Im not quick to jump on the band wagon so has any individual on this forum tried this product? 
Just curious to see if anyone has had positive/negative effects while on this product 
thanks for the help!


----------



## MilesMac (Oct 13, 2009)

**** yes it works! I took it for one month, then a month off and now have been on it for almost 1 more whole month. I take it 30 mins before workout. You can really feel when it hits you, it hits hard! They reccomend 2 to 2 1/2 hours pre workout but it was hitting me way before that. Anyways I get crazy pumps and vasularity with this stuff! You can really feel the blood flowing. Also I am totally focused, and ready for insane workouts every time! I stack it with sp250 and that seems to be the perfect combination for me!


----------



## Marat (Oct 13, 2009)

It's a typical arginine/glycerol formula.
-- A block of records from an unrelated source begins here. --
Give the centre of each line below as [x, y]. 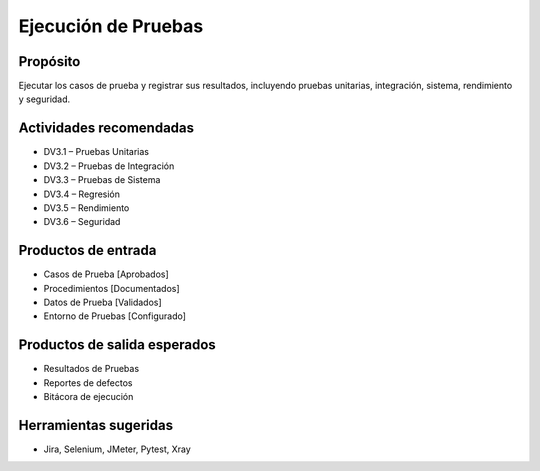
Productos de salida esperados [117, 345]
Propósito [49, 61]
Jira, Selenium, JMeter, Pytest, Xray [117, 449]
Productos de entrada [87, 250]
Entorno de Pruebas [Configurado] [115, 316]
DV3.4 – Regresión [81, 194]
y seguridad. [44, 99]
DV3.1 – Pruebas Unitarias [96, 152]
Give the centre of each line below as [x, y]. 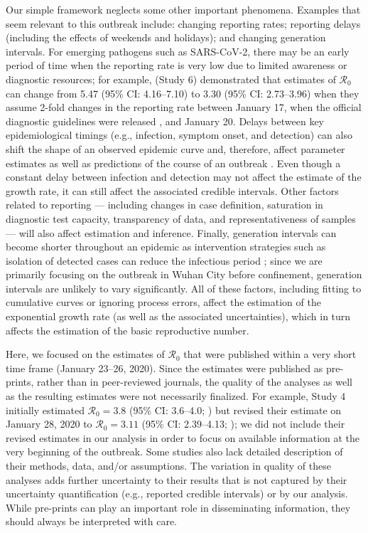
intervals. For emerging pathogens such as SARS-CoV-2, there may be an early [178, 51]
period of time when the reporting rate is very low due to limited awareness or [177, 65]
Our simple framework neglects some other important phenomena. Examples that [183, 9]
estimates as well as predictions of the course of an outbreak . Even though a [173, 163]
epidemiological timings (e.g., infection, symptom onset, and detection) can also [179, 135]
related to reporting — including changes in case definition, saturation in [164, 205]
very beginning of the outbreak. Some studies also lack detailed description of [174, 452]
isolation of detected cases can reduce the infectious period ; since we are [164, 260]
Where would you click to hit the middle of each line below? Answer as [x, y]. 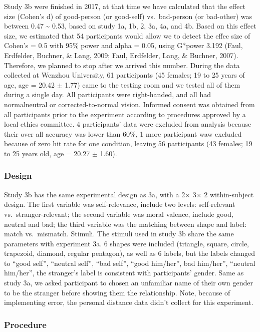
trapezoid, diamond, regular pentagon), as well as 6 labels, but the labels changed [129, 253]
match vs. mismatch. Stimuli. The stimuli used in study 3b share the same [119, 234]
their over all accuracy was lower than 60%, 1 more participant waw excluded [123, 133]
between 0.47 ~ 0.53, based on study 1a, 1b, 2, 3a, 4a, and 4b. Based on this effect [130, 26]
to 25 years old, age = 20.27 [47, 153]
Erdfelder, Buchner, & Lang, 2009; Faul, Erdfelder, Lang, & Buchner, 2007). [121, 55]
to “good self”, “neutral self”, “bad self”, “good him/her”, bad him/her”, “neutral [130, 263]
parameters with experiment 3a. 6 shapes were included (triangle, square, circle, [127, 243]
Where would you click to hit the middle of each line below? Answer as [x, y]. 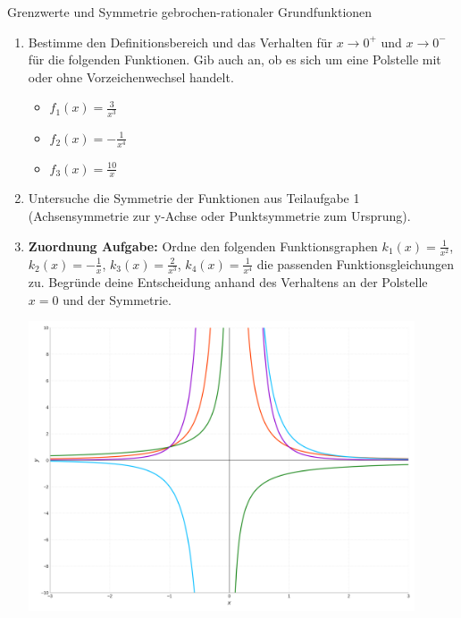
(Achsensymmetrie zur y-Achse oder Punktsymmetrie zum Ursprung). [219, 216]
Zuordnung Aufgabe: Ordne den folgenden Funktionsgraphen [203, 246]
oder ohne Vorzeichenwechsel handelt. [131, 76]
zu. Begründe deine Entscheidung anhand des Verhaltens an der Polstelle [228, 281]
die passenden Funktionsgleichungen [355, 263]
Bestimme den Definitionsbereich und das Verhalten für [180, 42]
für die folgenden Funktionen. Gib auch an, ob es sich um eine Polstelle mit [235, 59]
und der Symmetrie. [117, 299]
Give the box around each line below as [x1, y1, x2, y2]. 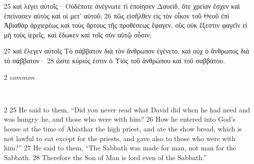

This is my preferred NO product:
http://www.ironmagazineforums.com/lg-sciences/91357-lg-sciences-cold-fusion.html


----------



## KenEm (Oct 13, 2009)

Spend your money how you want, but N.O. products are essentially BS.  Yes, they make you feel pumped temporarily.  No, they don't build muscle.


----------



## Marat (Oct 13, 2009)

KenEm said:


> Yes, they make you feel pumped temporarily.  No, they don't build muscle.



This is true. 

However, whether or not one wants to pay for the pump is one's own decision.


----------



## KenEm (Oct 13, 2009)

Fair enough.  To each his own!



m11 said:


> This is true.
> 
> However, whether or not one wants to pay for the pump is one's own decision.


----------